Frontier markets are defined as those markets that tend to have a smaller capitalisation, fewer securities traded and are less liquid even than emerging markets. They are composed of countries exhibiting different levels of economic development. Some of the frontier markets have high gross national product per capita, such as the Gulf Countries. Others have low GNP per capita, such as Nigeria and Vietnam.

For December and January, the MSCI Frontier Market Index rose 4.6 per cent. Of course, not all frontier markets rose over the past two months. Some in eastern Europe, including Bulgaria and Romania fell in step with the developed markets and the emerging markets. But most performed better than the developed and emerging markets.

The frontier markets that rose the most were in the Gulf region, including Bahrain which climbed 9.8 per cent, Kuwait, up 14.3 per cent, and Oman, 10.8 per cent. A few frontier markets in the other regions were in demand, including Nigeria, which rose 5.4 per cent.

We have found there is a relationship between increased “foreign ownership” of a stock market and correlation of returns.

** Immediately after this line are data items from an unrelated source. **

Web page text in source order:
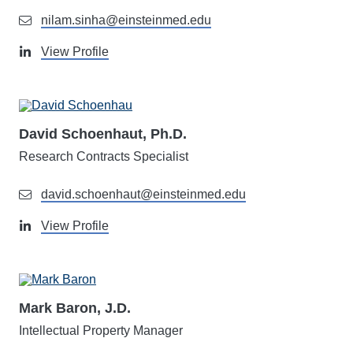
nilam.sinha@einsteinmed.edu
View Profile
David Schoenhaut, Ph.D.
Research Contracts Specialist
david.schoenhaut@einsteinmed.edu
View Profile
Mark Baron, J.D.
Intellectual Property Manager
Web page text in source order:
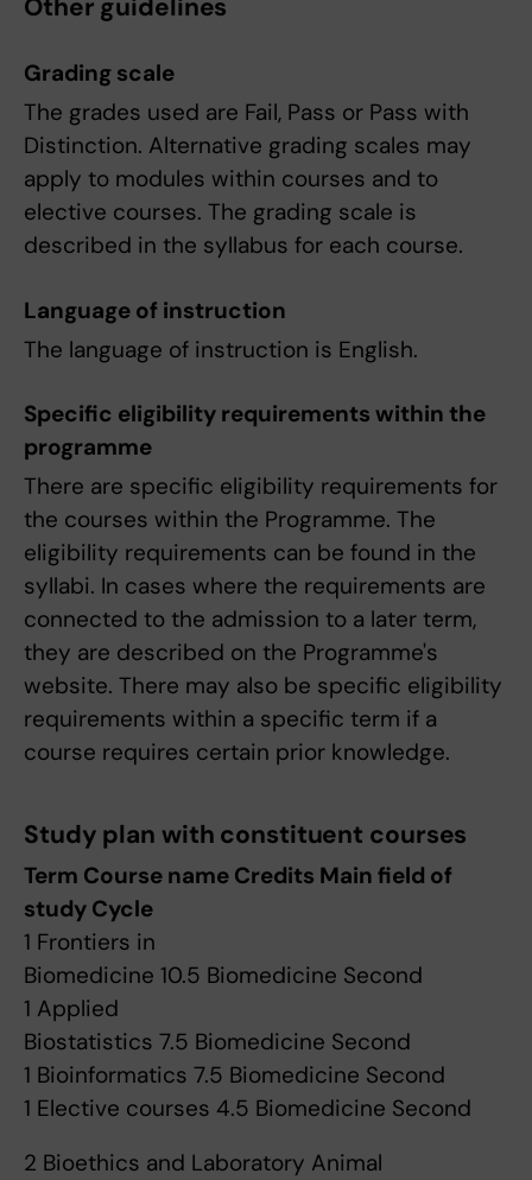
Grading scale
The grades used are Fail, Pass or Pass with
Distinction. Alternative grading scales may
apply to modules within courses and to
elective courses. The grading scale is
described in the syllabus for each course.
Language of instruction
The language of instruction is English.
Specific eligibility requirements within the
programme
There are specific eligibility requirements for
the courses within the Programme. The
eligibility requirements can be found in the
syllabi. In cases where the requirements are
connected to the admission to a later term,
they are described on the Programme's
website. There may also be specific eligibility
requirements within a specific term if a
course requires certain prior knowledge.
Study plan with constituent courses
Term Course name Credits Main field of
study Cycle
1 Frontiers in
Biomedicine 10.5 Biomedicine Second
1 Applied
Biostatistics 7.5 Biomedicine Second
1 Bioinformatics 7.5 Biomedicine Second
1 Elective courses 4.5 Biomedicine Second
2 Bioethics and Laboratory Animal
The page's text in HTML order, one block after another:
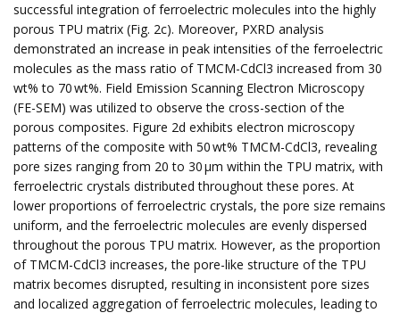
successful integration of ferroelectric molecules into the highly
porous TPU matrix (Fig. 2c). Moreover, PXRD analysis
demonstrated an increase in peak intensities of the ferroelectric
molecules as the mass ratio of TMCM-CdCl3 increased from 30
wt% to 70 wt%. Field Emission Scanning Electron Microscopy
(FE-SEM) was utilized to observe the cross-section of the
porous composites. Figure 2d exhibits electron microscopy
patterns of the composite with 50 wt% TMCM-CdCl3, revealing
pore sizes ranging from 20 to 30 µm within the TPU matrix, with
ferroelectric crystals distributed throughout these pores. At
lower proportions of ferroelectric crystals, the pore size remains
uniform, and the ferroelectric molecules are evenly dispersed
throughout the porous TPU matrix. However, as the proportion
of TMCM-CdCl3 increases, the pore-like structure of the TPU
matrix becomes disrupted, resulting in inconsistent pore sizes
and localized aggregation of ferroelectric molecules, leading to

As a proxy for “foreign ownership”, we recently investigated, using data supplied by the US Department of the Treasury, US ownership levels of foreign equities from 1994-2006. Notably, on average, for the 47 developed and emerging markets comprising the MSCI All Country World ex-US Index, US ownership of foreign equities has increased from 10 per cent of market capitalisation in 1994 to 24 per cent by the end of 2006. Perhaps not surprisingly, the degree of correlation (36 month trailing) between the MSCI US Index and MSCI All Country World, ex-US Index underwent a sea-change over the same period, breaking out of the 0.3 to 0.6 range in the 1990s, to average above 0.8 over the past five years. (Correlations measure the degree to which two asset classes move together. A correlation of -1 means two asset classes move in opposite directions and a correlation of +1 means that the two assets move completely together.)

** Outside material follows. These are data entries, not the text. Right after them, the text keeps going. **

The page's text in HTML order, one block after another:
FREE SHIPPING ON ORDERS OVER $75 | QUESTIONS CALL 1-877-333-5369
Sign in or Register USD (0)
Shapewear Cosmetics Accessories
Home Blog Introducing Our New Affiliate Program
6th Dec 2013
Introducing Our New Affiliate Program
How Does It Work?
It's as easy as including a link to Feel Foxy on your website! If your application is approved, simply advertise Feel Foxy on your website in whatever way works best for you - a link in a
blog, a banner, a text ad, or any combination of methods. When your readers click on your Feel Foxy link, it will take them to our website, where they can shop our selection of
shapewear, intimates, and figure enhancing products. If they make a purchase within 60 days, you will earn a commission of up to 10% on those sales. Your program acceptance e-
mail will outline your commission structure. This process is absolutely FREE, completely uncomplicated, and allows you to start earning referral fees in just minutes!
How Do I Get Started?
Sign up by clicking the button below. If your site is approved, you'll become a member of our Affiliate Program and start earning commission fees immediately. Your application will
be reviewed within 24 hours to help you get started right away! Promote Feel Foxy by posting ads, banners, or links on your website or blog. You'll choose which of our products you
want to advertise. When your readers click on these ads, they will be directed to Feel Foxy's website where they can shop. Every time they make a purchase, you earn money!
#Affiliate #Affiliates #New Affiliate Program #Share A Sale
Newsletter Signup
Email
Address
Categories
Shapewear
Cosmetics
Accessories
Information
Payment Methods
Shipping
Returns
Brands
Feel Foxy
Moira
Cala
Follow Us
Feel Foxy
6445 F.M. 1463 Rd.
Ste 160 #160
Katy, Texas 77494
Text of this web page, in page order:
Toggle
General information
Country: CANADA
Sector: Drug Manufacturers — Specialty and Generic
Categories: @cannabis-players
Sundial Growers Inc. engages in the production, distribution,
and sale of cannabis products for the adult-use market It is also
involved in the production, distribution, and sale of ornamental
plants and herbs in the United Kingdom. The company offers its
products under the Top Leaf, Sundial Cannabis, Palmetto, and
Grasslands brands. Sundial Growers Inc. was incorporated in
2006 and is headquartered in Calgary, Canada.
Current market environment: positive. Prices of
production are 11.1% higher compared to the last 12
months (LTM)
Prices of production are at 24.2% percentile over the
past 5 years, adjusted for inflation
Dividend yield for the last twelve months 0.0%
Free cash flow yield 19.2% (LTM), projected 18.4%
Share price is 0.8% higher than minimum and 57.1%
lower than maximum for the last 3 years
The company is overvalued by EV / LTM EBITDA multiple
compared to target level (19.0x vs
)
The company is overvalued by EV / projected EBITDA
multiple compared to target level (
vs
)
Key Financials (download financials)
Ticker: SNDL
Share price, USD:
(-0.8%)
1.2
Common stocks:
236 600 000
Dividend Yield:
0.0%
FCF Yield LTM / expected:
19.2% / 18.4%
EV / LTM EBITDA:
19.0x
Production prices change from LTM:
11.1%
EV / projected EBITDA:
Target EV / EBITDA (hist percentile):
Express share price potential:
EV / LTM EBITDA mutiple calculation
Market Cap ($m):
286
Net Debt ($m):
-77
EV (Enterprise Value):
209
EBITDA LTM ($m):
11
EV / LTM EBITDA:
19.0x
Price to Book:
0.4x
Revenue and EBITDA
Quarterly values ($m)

Frontier markets, however, remain grossly under-bought relative to their developed and emerging market peers. As a proxy for “foreign ownership”, US ownership represents on average less than 5 per cent of market capitalisation of an amalgam of roughly 30 frontier markets since 1997. Moreover, the correlation of the S&P/IFC Frontier Composite Index with the MSCI US Index remains commensurately low, averaging 0.3 over the past five years.

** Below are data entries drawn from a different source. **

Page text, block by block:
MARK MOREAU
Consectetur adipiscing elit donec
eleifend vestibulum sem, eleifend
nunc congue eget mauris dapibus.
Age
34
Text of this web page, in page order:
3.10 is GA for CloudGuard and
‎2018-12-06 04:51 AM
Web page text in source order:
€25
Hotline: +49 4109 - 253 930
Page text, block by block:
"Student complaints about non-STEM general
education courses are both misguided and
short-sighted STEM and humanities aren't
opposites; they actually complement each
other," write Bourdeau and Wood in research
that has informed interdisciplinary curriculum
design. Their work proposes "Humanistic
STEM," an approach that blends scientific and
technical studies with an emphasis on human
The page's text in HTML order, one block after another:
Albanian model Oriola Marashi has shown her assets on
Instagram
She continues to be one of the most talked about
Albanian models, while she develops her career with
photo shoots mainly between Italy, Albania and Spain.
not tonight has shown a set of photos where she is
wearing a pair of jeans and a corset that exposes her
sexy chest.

Using the same US Department of the Treasury data between 2001 and 2006, plotting individual markets shows a linear relationship between US equity ownership and the correlation between each of the markets and the US. The phenomenon of increased foreign equity ownership and increased correlation with the US is evident at individual country level.

The lesson is clear: with increased external participation in foreign markets, correlations rise, and the risk reduction benefits of global diversification can be eroded. The positive relationship between increased US equity ownership and increased correlation with the US is significant.

As such, we counsel those investors seeking volatility reduction to focus some attention beyond the developed markets and even beyond the emerging markets to the frontier markets as the latter have yet to attract the sustained attention of global portfolio investment.